Spiego il motivo. In un articolo sul Giornale, già di Montanelli, avevo scritto che Davigo era sempre stato il primo della classe, fin da piccolo. Però aveva un difetto. Eseguiva i compiti perfettamente, tuttavia non consentiva ai compagni di classe di copiare i suoi elaborati, nascondendoli con la carta assorbente, come usano fare quasi tutti i secchioni. Il mio era un brano scherzoso per quanto non molto distante dalla verità. Ebbene, il magistrato invece di fare una risata pensò bene di denunciarmi quasi gli avessi dato del malandrino. Si va ovviamente a processo per diffamazione e sorprendentemente vengo condannato. Non ricordo la pena se non che fu pecuniaria. Rimasi di stucco, ma già allora sapevo che le cause intentate dalle toghe nei confronti dei giornalisti finivano immancabilmente allo stesso modo: sentenza favorevole ai colleghi dei giudici. Già questo assioma dovrebbe indurre alla riflessione, però sorvoliamo.

 

Me ne successe un'altra in quel periodo, che fa ancor più ridere. Vergai un fondo dedicato a una magistrata molto famosa: la Boccassini, professionista capace e donna indomabile. Osservai di lei che era talmente tosta da mettere paura non solamente agli imputati, bensì anche a me che non avevo pendenze. E precisai: ho talmente timore della signora che mi guarderei dal salire in sua compagnia perfino in ascensore. Una battutaccia che non aveva nulla di offensivo. Ciononostante ella mi querelò. Il processo di lì a un paio di anni si celebrò a Brescia e naturalmente fui punito: altri soldi prelevati dalle mie tasche. Niente di clamoroso, per carità, mi potevo e mi posso permettere di foraggiare pure le toghe.

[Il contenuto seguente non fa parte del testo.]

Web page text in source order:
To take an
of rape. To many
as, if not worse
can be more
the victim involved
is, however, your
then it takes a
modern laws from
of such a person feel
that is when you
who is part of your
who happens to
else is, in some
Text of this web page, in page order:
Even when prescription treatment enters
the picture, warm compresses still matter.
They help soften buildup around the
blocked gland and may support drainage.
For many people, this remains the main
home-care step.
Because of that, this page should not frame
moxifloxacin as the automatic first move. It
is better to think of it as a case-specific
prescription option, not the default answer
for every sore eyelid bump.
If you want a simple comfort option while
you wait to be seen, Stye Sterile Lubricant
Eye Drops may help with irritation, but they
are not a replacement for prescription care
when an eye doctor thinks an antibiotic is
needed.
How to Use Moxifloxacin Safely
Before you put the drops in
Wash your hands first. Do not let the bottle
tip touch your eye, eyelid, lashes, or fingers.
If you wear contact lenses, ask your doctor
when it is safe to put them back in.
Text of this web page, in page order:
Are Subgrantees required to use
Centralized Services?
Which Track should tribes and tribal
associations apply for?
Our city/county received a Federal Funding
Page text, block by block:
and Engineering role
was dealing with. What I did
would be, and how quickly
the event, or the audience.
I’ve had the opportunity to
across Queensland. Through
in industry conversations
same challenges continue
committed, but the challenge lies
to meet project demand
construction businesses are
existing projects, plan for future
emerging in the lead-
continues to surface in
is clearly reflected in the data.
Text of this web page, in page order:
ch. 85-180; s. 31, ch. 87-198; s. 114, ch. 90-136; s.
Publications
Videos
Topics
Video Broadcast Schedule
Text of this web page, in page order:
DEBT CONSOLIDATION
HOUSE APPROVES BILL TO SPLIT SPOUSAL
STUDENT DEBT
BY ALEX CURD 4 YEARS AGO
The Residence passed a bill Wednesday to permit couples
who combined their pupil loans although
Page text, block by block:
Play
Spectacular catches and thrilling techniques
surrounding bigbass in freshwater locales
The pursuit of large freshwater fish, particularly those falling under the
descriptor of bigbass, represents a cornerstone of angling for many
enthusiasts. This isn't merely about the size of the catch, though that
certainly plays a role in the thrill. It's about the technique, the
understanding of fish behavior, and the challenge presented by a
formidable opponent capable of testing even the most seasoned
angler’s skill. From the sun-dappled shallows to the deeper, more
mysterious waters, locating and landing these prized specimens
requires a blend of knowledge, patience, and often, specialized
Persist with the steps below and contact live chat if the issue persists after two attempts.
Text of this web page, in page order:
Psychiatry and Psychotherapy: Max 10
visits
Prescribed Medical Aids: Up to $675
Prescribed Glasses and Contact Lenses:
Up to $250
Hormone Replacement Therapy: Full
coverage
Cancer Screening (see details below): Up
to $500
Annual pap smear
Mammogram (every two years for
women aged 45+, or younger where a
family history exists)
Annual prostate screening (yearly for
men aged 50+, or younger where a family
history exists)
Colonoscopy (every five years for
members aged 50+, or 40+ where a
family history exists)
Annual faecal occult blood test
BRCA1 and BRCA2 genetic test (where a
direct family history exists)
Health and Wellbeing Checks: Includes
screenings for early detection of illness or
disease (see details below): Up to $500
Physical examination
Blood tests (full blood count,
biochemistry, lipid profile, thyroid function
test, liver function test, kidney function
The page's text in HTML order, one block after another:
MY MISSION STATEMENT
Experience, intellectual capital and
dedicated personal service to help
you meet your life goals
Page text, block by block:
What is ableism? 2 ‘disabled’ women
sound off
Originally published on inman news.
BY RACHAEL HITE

Eppure ammetto di essermi scocciato poiché ho afferrato che la Giustizia non è una faccenda seria e conviene, ove ci sia l'opportunità, scansarla allo scopo di evitare grane comunque fastidiose. Ecco perché l'idea di Salvini e dei radicali di organizzare un referendum per riformare l'ordine giudiziario mi sembra eccellente e ne incoraggio la realizzazione. Senza rancore.